Second, and most aggravating, is the fact that DOL plans to migrate the LCA application itself sometime between October and December, taking it off iCERT and moving it to FLAG. Remember that 4,999 number I mentioned above with regards to CW-1 visas? Well, LCA volumes are a bit higher… 654,360 LCAs were submitted to DOL in FY 2018.
This has the potential to severely slow down the H-1B process. Just multiply the dual authentication delay by the huge number of LCAs submitted annually, and you’re guaranteed to get a headache just thinking about the potential logistical nightmares to come.
Keep in mind the timing, too. In the past, almost half of all LCAs have been submitted during H-1B cap season - that is, during February and March. This means that iCERT users will only have a month or two to get used to the FLAG system before being flooded with cap cases.
A silent launch. No grace period between FLAG going live and iCERT shutting down. A cumbersome login process. If you take all this together, DOL’s big tech innovation has all the signs of a potential disaster.
What about consumer-side immigration tech?
If you zoom out and look at the immigration tech ecosystem more broadly, there could be still more implications.

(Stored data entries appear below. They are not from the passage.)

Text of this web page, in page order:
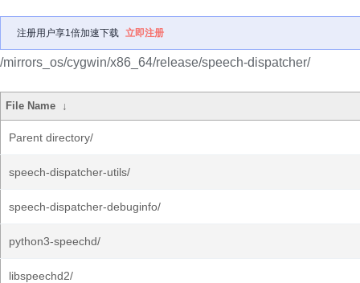
注册用户享1倍加速下载 立即注册
/mirrors_os/cygwin/x86_64/release/speech-dispatcher/
File Name ↓
Parent directory/
speech-dispatcher-utils/
speech-dispatcher-debuginfo/
python3-speechd/
libspeechd2/
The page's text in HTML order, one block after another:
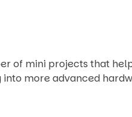
of mini projects that
more advanced
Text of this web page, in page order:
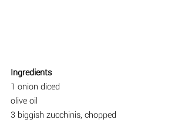
Ingredients
1 onion diced
olive oil
3 biggish zucchinis, chopped
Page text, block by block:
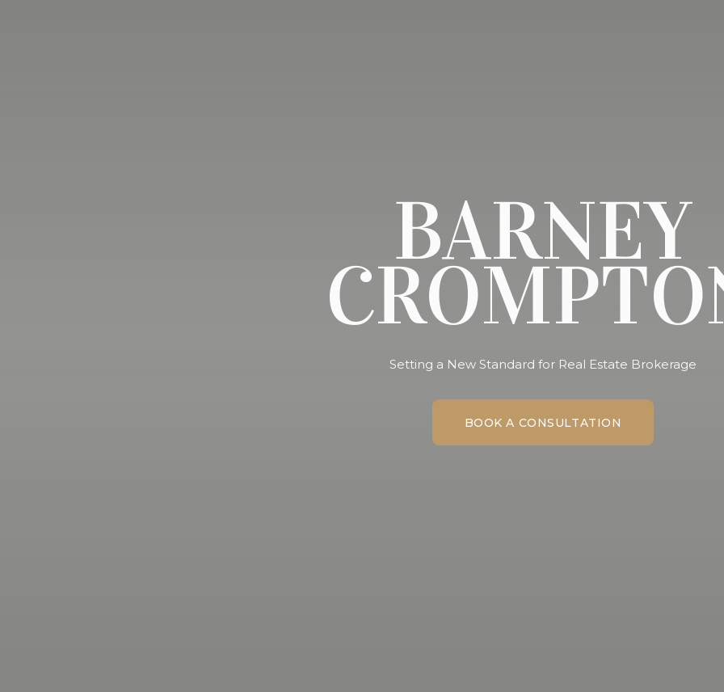
BARNEY
Setting a New Standard for Real Estate Brokerage
BOOK A CONSULTATION
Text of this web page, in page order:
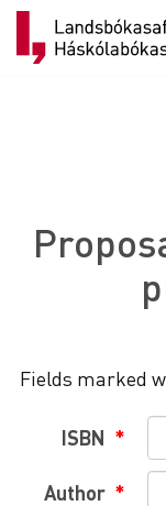
Skip
Fields marked
ISBN
Author
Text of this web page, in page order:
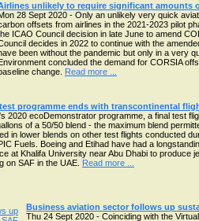
unlikely to require significant amounts
28 Sept 2020 - Only an unlikely very quick
offsets from airlines in the 2021-2023 pilot
ICAO Council decision in late June to amend
decides in 2022 to continue with the
been without the pandemic but only in a very
concluded the demand for CORSIA
change. Read more ...
programme ends with transcontinental
2020 ecoDemonstrator programme, a final test
of a 50/50 blend - the maximum blend
in lower blends on other test flights conducted
Fuels. Boeing and Etihad have had a
at Khalifa University near Abu Dhabi to
on SAF in the UAE. Read more ...
Business aviation sector follows up
Thu 24 Sept 2020 - Coinciding with the
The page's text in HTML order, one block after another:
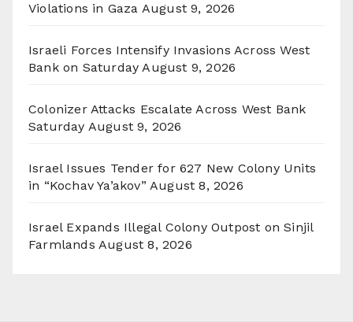
Violations in Gaza August 9, 2026
Israeli Forces Intensify Invasions Across West
Bank on Saturday August 9, 2026
Colonizer Attacks Escalate Across West Bank
Saturday August 9, 2026
Israel Issues Tender for 627 New Colony Units
in “Kochav Ya’akov” August 8, 2026
Israel Expands Illegal Colony Outpost on Sinjil
Farmlands August 8, 2026
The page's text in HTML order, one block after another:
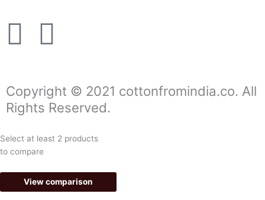
F
c
e
b
o
I
s
t
a
g
Copyright © 2021 cottonfromindia.co. All
Rights Reserved.
Select at least 2 products
to compare
View comparison
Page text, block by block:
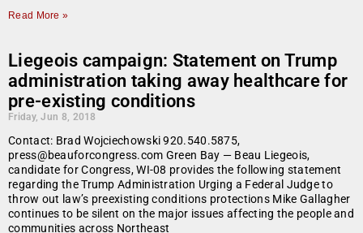
Read More »
Liegeois campaign: Statement on Trump
administration taking away healthcare for
pre-existing conditions
Friday, Jun 8, 2018
Contact: Brad Wojciechowski 920.540.5875,
press@beauforcongress.com Green Bay — Beau Liegeois,
candidate for Congress, WI-08 provides the following statement
regarding the Trump Administration Urging a Federal Judge to
throw out law’s preexisting conditions protections Mike Gallagher
continues to be silent on the major issues affecting the people and
communities across Northeast
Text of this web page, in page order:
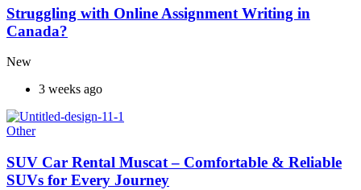
Struggling with Online Assignment Writing in
Canada?
New
3 weeks ago
Other
SUV Car Rental Muscat – Comfortable & Reliable
SUVs for Every Journey

As the founder and CEO of LaborLess, which is laser-focused on automating LCA posting and public access file management, I’m intimately involved with DOL’s tech. And I have so many questions.

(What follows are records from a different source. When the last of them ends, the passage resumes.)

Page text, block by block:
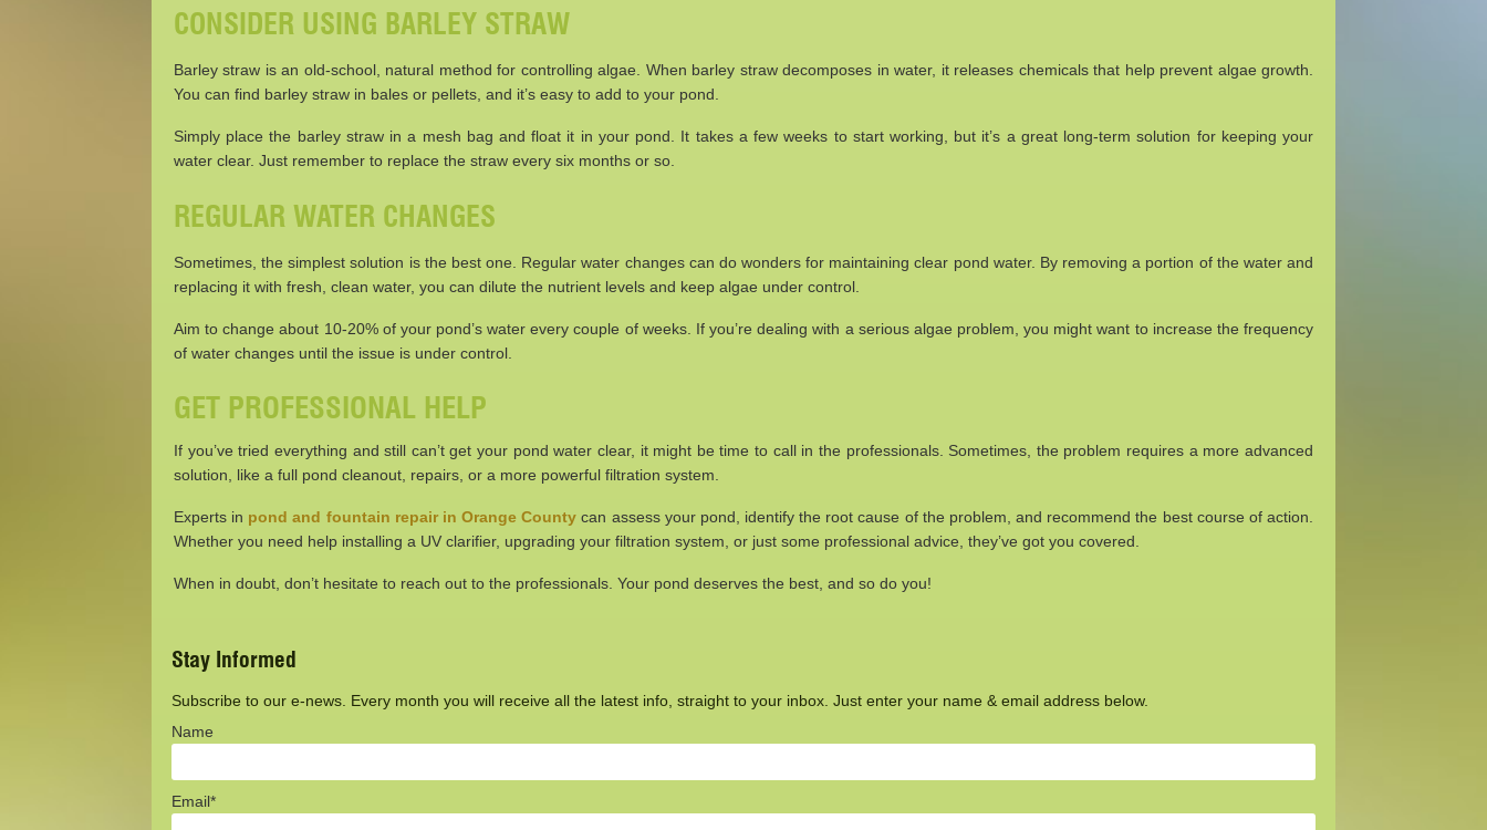
CONSIDER USING BARLEY STRAW
Barley straw is an old-school, natural method for controlling algae. When barley straw decomposes in water, it releases chemicals that help prevent algae growth.
You can find barley straw in bales or pellets, and it’s easy to add to your pond.
Simply place the barley straw in a mesh bag and float it in your pond. It takes a few weeks to start working, but it’s a great long-term solution for keeping your
water clear. Just remember to replace the straw every six months or so.
REGULAR WATER CHANGES
Sometimes, the simplest solution is the best one. Regular water changes can do wonders for maintaining clear pond water. By removing a portion of the water and
replacing it with fresh, clean water, you can dilute the nutrient levels and keep algae under control.
Aim to change about 10-20% of your pond’s water every couple of weeks. If you’re dealing with a serious algae problem, you might want to increase the frequency
of water changes until the issue is under control.
GET PROFESSIONAL HELP
If you’ve tried everything and still can’t get your pond water clear, it might be time to call in the professionals. Sometimes, the problem requires a more advanced
solution, like a full pond cleanout, repairs, or a more powerful filtration system.
Experts in pond and fountain repair in Orange County can assess your pond, identify the root cause of the problem, and recommend the best course of action.
Whether you need help installing a UV clarifier, upgrading your filtration system, or just some professional advice, they’ve got you covered.
When in doubt, don’t hesitate to reach out to the professionals. Your pond deserves the best, and so do you!
Stay Informed
Subscribe to our e-news. Every month you will receive all the latest info, straight to your inbox. Just enter your name & email address below.
Name
Email*
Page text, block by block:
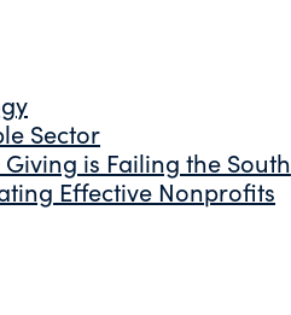
Sector
is Failing the South
Effective Nonprofits
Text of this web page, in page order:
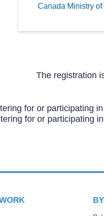
Canada Ministry
The registration
for or participating
for or participating
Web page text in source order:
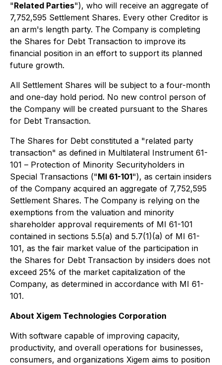
"Related Parties"), who will receive an aggregate of
7,752,595 Settlement Shares. Every other Creditor is
an arm's length party. The Company is completing
the Shares for Debt Transaction to improve its
financial position in an effort to support its planned
future growth.
All Settlement Shares will be subject to a four-month
and one-day hold period. No new control person of
the Company will be created pursuant to the Shares
for Debt Transaction.
The Shares for Debt constituted a "related party
transaction" as defined in Multilateral Instrument 61-
101 – Protection of Minority Securityholders in
Special Transactions ("MI 61-101"), as certain insiders
of the Company acquired an aggregate of 7,752,595
Settlement Shares. The Company is relying on the
exemptions from the valuation and minority
shareholder approval requirements of MI 61-101
contained in sections 5.5(a) and 5.7(1)(a) of MI 61-
101, as the fair market value of the participation in
the Shares for Debt Transaction by insiders does not
exceed 25% of the market capitalization of the
Company, as determined in accordance with MI 61-
101.
About Xigem Technologies Corporation
With software capable of improving capacity,
productivity, and overall operations for businesses,
consumers, and organizations Xigem aims to position
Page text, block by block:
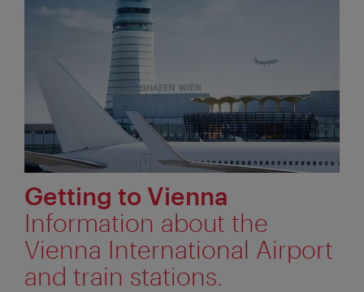
Getting to Vienna
Information about the
Vienna International Airport
and train stations.
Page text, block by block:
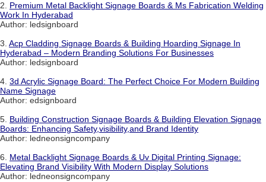
2. Premium Metal Backlight Signage Boards & Ms Fabrication Welding
Work In Hyderabad
Author: ledsignboard
3. Acp Cladding Signage Boards & Building Hoarding Signage In
Hyderabad – Modern Branding Solutions For Businesses
Author: ledsignboard
4. 3d Acrylic Signage Board: The Perfect Choice For Modern Building
Name Signage
Author: edsignboard
5. Building Construction Signage Boards & Building Elevation Signage
Boards: Enhancing Safety,visibility,and Brand Identity
Author: ledneonsigncompany
6. Metal Backlight Signage Boards & Uv Digital Printing Signage:
Elevating Brand Visibility With Modern Display Solutions
Author: ledneonsigncompany
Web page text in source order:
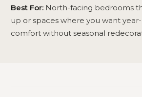
Best For: North-facing bedrooms
up or spaces where you want
comfort without seasonal
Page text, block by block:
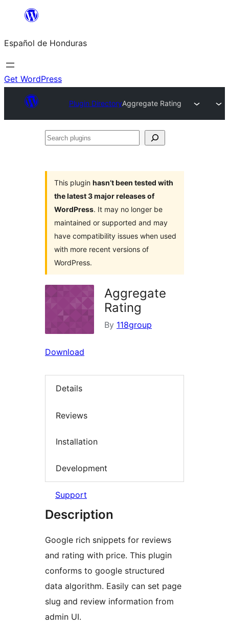
content
Español de Honduras
Get WordPress
Plugin DirectoryAggregate Rating
Search
This plugin hasn’t been tested with
the latest 3 major releases of
WordPress. It may no longer be
maintained or supported and may
have compatibility issues when used
with more recent versions of
WordPress.
Aggregate
Rating
By 118group
Download
Details
Reviews
Installation
Development
Support
Description
Google rich snippets for reviews
and rating with price. This plugin
conforms to google structured
data algorithm. Easily can set page
slug and review information from
admin UI.
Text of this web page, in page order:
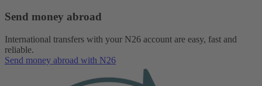
Send money abroad
International transfers with your N26 account are easy, fast and
reliable.
Send money abroad with N26
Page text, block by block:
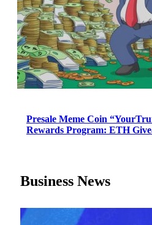
Presale Meme Coin
Rewards Program: ETH
Business News

Will FLAG have API capabilities allowing us to feed directly into their system for both the PWD and the LCA itself? What technology stack is FLAG built on? I discovered through some deep Googling that FLAG will be built by Appian, a VA-based software company. But will it be a “low-code” product with presumably less back-end flexibility, or will it be built completely from scratch and therefore more technologically nimble?
And what of the case management firms that currently have complex code built around submitting LCA information into iCERT from their platforms? Will those features simply become non-functional when iCERT shuts down?
I actually reached out to the FLAG technical support team (you can too, here) with some of these questions a few days ago. Here’s what they responded with:
Thank you for your positive comments about FLAG and we appreciate all input received on ways to continuously improve the level of service we provided to employers.
This is, for all intents and purposes, a non-answer. Maybe if more people submit these and similar questions to DOL, and lots of them, they will actually provide some real answers.
So what’s next?
I wish I had a nice, neat bow to tie around this article, but the truth is, I’m just writing it as I see it. Not only was there next to nothing on the internet about DOL’s FLAG system, there was absolutely no public discussion around it as far as I could tell.
I really wanted this article to be the backbone of the very first public discussion (as far as I could tell) about DOL’s FLAG system, and the comment area below to be where that discussion happens. So with that said, here are a few questions I have for you, the reader:
- Did you know about the FLAG system? If so, how did you hear about it and do you know more than what's mentioned above that might be helpful?
- If not, how do you feel about finding out about it here and now? Do you think it will affect your team’s work (whether you work as an in-house immigration HR professional, an immigration firm, immigration tech company, etc.)?
- What more would you want to know from the DOL?
When I was at AILA’s inaugural immigration tech summit in May, I took the mic at one point during the very last session of the day and said publicly that I will push back on and call out DOL however I can when I see something that doesn’t make sense.
This is me trying to do exactly that.